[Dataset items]
:::

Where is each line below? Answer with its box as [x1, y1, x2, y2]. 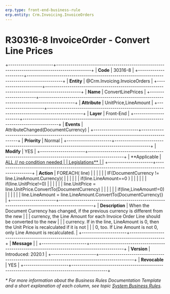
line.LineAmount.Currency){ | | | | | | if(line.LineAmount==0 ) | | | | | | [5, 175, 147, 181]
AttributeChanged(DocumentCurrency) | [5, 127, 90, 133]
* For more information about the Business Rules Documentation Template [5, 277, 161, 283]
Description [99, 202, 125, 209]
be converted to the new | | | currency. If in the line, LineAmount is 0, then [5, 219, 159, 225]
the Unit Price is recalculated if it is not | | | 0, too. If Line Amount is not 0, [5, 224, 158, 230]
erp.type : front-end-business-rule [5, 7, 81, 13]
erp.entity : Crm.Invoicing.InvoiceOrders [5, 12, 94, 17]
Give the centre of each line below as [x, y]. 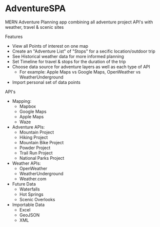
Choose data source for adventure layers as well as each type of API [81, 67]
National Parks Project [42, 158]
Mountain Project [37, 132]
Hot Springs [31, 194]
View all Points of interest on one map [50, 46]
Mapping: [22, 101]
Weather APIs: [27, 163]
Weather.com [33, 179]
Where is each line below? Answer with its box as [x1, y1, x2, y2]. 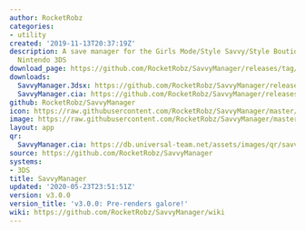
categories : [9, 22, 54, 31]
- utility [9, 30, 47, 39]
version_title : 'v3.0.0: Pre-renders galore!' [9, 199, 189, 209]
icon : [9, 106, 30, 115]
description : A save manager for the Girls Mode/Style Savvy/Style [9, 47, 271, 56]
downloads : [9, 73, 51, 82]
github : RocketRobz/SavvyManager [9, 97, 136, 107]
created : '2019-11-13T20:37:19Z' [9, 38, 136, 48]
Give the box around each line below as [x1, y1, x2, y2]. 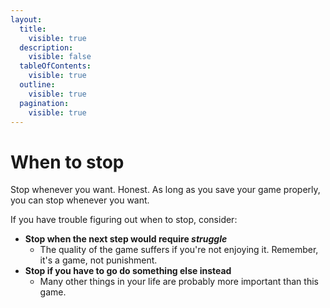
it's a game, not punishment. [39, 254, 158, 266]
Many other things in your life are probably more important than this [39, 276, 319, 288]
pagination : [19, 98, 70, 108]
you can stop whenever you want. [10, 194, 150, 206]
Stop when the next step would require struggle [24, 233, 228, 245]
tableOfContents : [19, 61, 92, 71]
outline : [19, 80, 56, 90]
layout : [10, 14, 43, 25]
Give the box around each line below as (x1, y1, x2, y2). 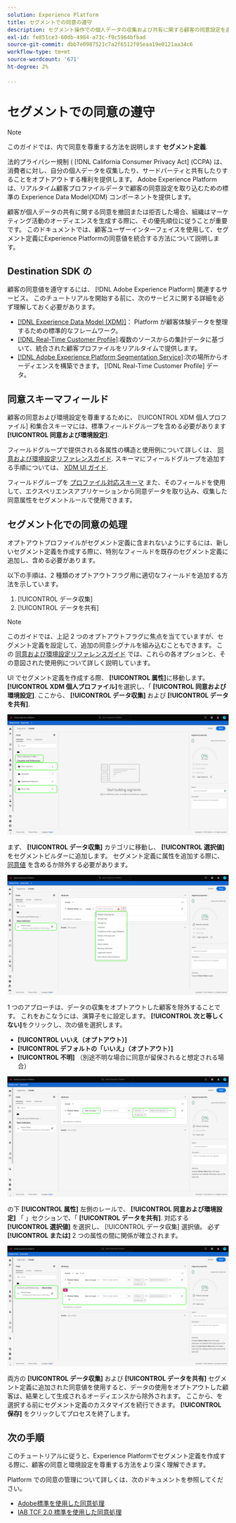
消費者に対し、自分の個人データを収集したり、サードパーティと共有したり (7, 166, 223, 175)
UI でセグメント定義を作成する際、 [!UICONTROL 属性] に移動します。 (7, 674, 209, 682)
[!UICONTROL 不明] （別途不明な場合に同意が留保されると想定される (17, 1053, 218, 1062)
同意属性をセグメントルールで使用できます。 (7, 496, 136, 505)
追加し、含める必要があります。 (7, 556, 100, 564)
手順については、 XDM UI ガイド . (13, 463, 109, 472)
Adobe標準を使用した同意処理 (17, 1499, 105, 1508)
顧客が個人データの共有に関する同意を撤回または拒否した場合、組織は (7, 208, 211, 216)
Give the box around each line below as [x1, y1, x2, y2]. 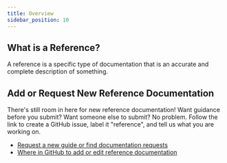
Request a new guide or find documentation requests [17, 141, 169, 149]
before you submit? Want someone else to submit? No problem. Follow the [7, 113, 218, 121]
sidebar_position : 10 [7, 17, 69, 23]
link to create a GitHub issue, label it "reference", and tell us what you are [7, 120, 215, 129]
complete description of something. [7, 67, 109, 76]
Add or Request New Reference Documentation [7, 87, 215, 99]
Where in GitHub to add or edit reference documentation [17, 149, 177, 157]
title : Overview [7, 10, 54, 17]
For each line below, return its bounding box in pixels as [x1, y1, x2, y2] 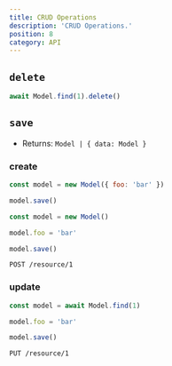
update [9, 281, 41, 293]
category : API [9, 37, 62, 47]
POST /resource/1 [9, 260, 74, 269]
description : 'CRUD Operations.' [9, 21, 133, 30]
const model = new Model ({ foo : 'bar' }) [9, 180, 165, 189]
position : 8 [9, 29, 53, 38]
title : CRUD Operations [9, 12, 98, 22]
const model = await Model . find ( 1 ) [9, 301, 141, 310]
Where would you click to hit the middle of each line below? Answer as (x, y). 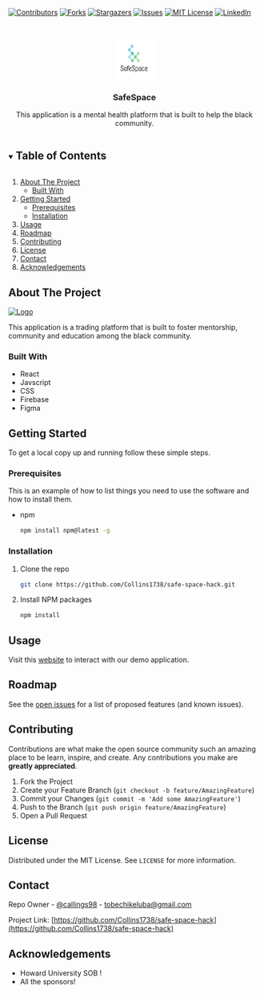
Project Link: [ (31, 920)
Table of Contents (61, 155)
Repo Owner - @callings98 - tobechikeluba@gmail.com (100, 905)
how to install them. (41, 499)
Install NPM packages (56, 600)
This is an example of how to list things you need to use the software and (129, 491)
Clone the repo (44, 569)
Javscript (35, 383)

:::

*TASK ITEM:* In the entries above, find lines with "Project" and copy each.

*WRITTEN SOLUTION:*
National Parks Project [42, 158]
Mountain Project [37, 132]
Project Link: [ (31, 920)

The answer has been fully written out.